We haven’t gone through the process to collect it yet, but we must! Andrew worked for his money. Even though he was at college studying difficult subjects such as Mandarin, he had a job and worked hard for his money. He didn’t come to Mummy and Daddy for money for books, or everyday expenses. I know he would have wanted his little brother, Robert, to have the $40 that was in his wallet.

After a moment or two, I managed to undo the knots, carefully removing the string, I stared at the white box with Eileen Fisher printed in black. Eileen had brought me some of her lovely scarves, wrapped in white, crisp, tissue paper, held together with a simple brooch inside that box. Eileen’s son, Zack, had been one of Andrew’s best friends and Eileen herself loved Andrew, and Andrew loved Eileen. That is why I used that box for Andrew’s “effects.”
One by one I took his clothes out, examined them, smelled them and cried, cried, cried.
After putting everything back, I marched into the kitchen.
“You can get a big bag of kettle corn from Trader Joe’s for $2,” I remembered Andrew telling me, as I dove into the pantry drawer and got myself a large bag of kettle corn.

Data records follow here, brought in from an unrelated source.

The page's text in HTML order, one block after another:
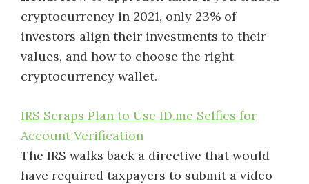
cryptocurrency in 2021, only 23% of
investors align their investments to their
values, and how to choose the right
cryptocurrency wallet.
IRS Scraps Plan to Use ID.me Selfies for
Account Verification
The IRS walks back a directive that would
have required taxpayers to submit a video
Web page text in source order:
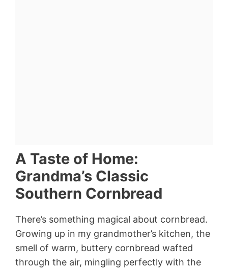
A Taste of Home:
Grandma’s Classic
Southern Cornbread
There’s something magical about cornbread.
Growing up in my grandmother’s kitchen, the
smell of warm, buttery cornbread wafted
through the air, mingling perfectly with the
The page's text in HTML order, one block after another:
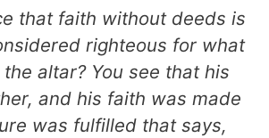
that faith without deeds is
righteous for what
altar? You see that his
and his faith was made
was fulfilled that says,
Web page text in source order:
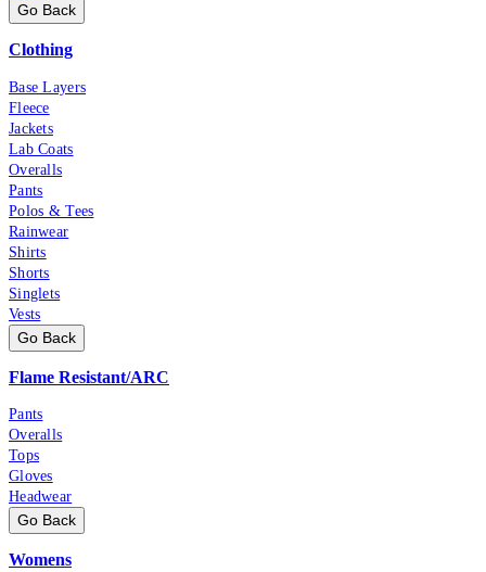
Go Back
Clothing
Base Layers
Fleece
Jackets
Lab Coats
Overalls
Pants
Polos & Tees
Rainwear
Shirts
Shorts
Singlets
Vests
Go Back
Flame Resistant/ARC
Pants
Overalls
Tops
Gloves
Headwear
Go Back
Womens
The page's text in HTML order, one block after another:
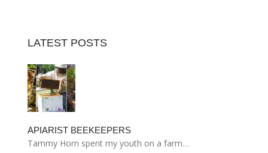
LATEST POSTS
APIARIST BEEKEEPERS
Tammy Horn spent my youth on a farm…
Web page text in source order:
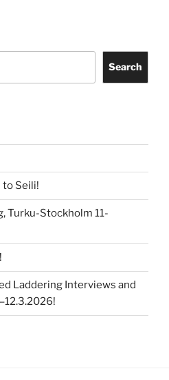
Search
to Seili!
Turku-Stockholm 11-
Laddering Interviews and
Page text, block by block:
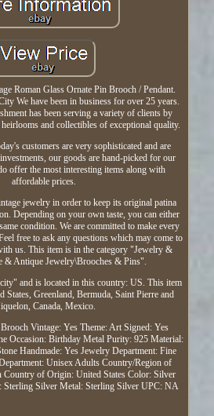
Roman Glass Ornate Pin Brooch / Pendant.
We have been in business for over 25 years.
has been serving a variety of clients by
and collectibles of exceptional quality.
customers are very sophisticated and are
our goods are hand-picked for our
offer the most interesting items along with
affordable prices.
jewelry in order to keep its original patina
Depending on your own taste, you can either
condition. We are committed to make every
free to ask any questions which may come to
us. This item is in the category "Jewelry &
& Antique Jewelry\Brooches & Pins".
and is located in this country: US. This item
States, Greenland, Bermuda, Saint Pierre and
Canada, Mexico.
Vintage: Yes Theme: Art Signed: Yes
Occasion: Birthday Metal Purity: 925 Material:
Handmade: Yes Jewelry Department: Fine
Unisex Adults Country/Region of
Country of Origin: United States Color: Silver
Sterling Silver Metal: Sterling Silver UPC: NA
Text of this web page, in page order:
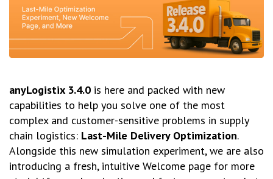
anyLogistix 3.4.0 is here and packed with new
capabilities to help you solve one of the most
complex and customer-sensitive problems in supply
chain logistics: Last-Mile Delivery Optimization.
Alongside this new simulation experiment, we are also
introducing a fresh, intuitive Welcome page for more
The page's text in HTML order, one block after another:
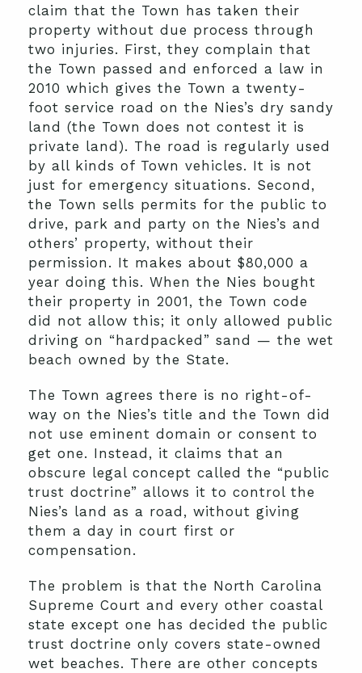
claim that the Town has taken their
property without due process through
two injuries. First, they complain that
the Town passed and enforced a law in
2010 which gives the Town a twenty-
foot service road on the Nies’s dry sandy
land (the Town does not contest it is
private land). The road is regularly used
by all kinds of Town vehicles. It is not
just for emergency situations. Second,
the Town sells permits for the public to
drive, park and party on the Nies’s and
others’ property, without their
permission. It makes about $80,000 a
year doing this. When the Nies bought
their property in 2001, the Town code
did not allow this; it only allowed public
driving on “hardpacked” sand — the wet
beach owned by the State.
The Town agrees there is no right-of-
way on the Nies’s title and the Town did
not use eminent domain or consent to
get one. Instead, it claims that an
obscure legal concept called the “public
trust doctrine” allows it to control the
Nies’s land as a road, without giving
them a day in court first or
compensation.
The problem is that the North Carolina
Supreme Court and every other coastal
state except one has decided the public
trust doctrine only covers state-owned
wet beaches. There are other concepts
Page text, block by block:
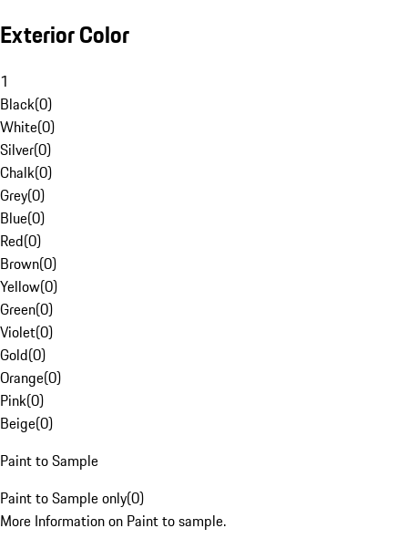
Exterior Color
1
Black(0)
White(0)
Silver(0)
Chalk(0)
Grey(0)
Blue(0)
Red(0)
Brown(0)
Yellow(0)
Green(0)
Violet(0)
Gold(0)
Orange(0)
Pink(0)
Beige(0)
Paint to Sample
Paint to Sample only(0)
More Information on Paint to sample.
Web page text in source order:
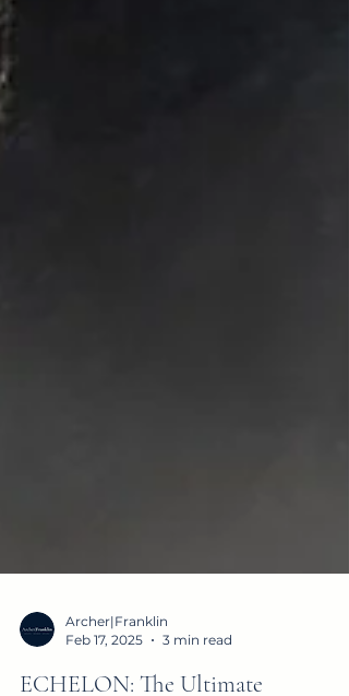
Feb 17, 2025
3 min read
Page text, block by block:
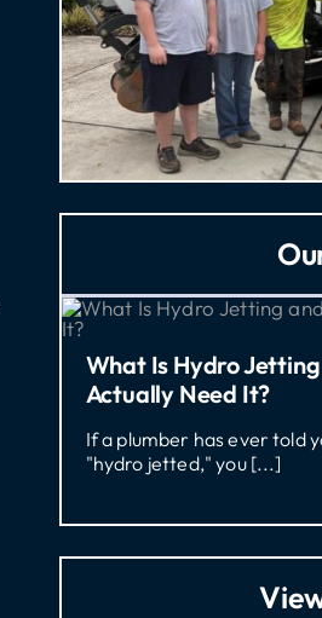
What Is Hydro Jetting
Actually Need It?
If a plumber has ever told
"hydro jetted," you [...]
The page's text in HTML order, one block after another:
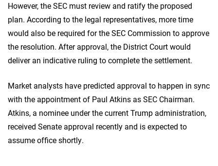
However, the SEC must review and ratify the proposed
plan. According to the legal representatives, more time
would also be required for the SEC Commission to approve
the resolution. After approval, the District Court would
deliver an indicative ruling to complete the settlement.
Market analysts have predicted approval to happen in sync
with the appointment of Paul Atkins as SEC Chairman.
Atkins, a nominee under the current Trump administration,
received Senate approval recently and is expected to
assume office shortly.
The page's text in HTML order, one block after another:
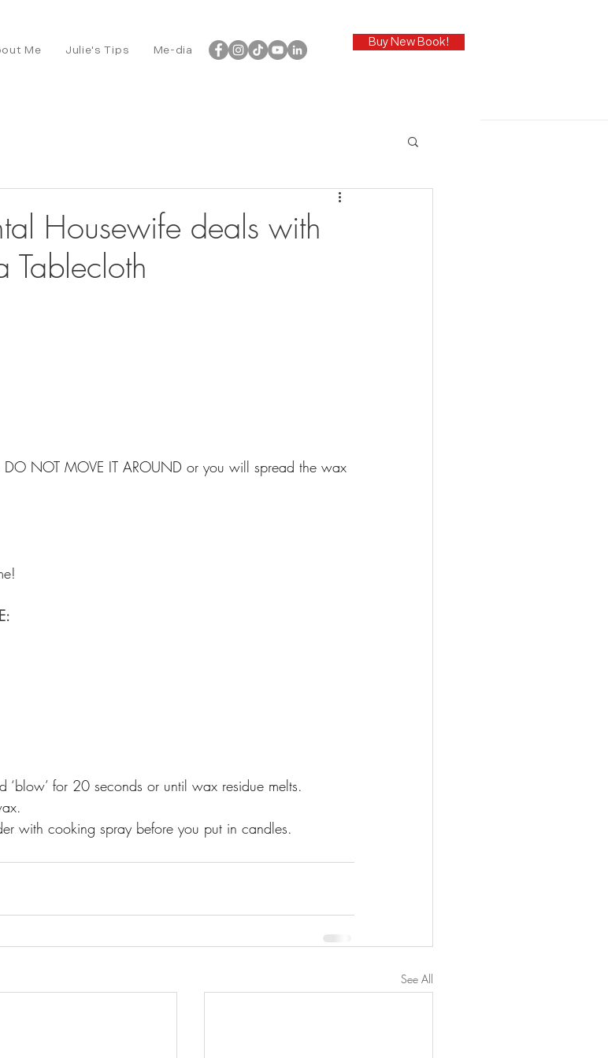
Me Julie's Tips Me-dia
Buy New Book!
Housewife deals with
NOT MOVE IT AROUND or you will spread the wax
for 20 seconds or until wax residue melts.
with cooking spray before you put in candles.
See All
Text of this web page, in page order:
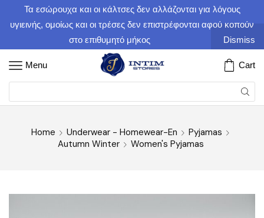
Τα εσώρουχα και οι κάλτσες δεν αλλάζονται για λόγους
υγιεινής, ομοίως και οι τρέσες δεν επιστρέφονται αφού κοπούν
στο επιθυμητό μήκος
Dismiss
Menu Cart
Home Underwear - Homewear-En
Pyjamas
Autumn Winter
Women's Pyjamas
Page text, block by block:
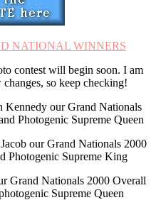
NATIONAL WINNERS
contest will begin soon. I am
so keep checking!
Kennedy our Grand Nationals
Photogenic Supreme Queen
our Grand Nationals 2000
Photogenic Supreme King
Grand Nationals 2000 Overall
Supreme Queen

"Trader Joe's Kettle Corn"

Trader Joe's Kettle Corn

After fumbling for a while, I got a pair of scissors and cut the darned bag opened. As if my life depended on it, I crammed handful after handful of corn in my mouth, until I almost choked. I slowed down a bit, took a swig of water and then went back to finish the job. I only stopped when there were only crumbs left, my black sweater was covered in white powdery salt and sugar, and I felt sick and disgusted.

When I finally stomped into bed, telling myself that my son was dead, I wondered why on earth I should organize a Fair for suicide awareness and prevention. Why not leave it to others who have more to lose than I?
Why not? What the fuck do I owe any body? Fuck all, that’s what!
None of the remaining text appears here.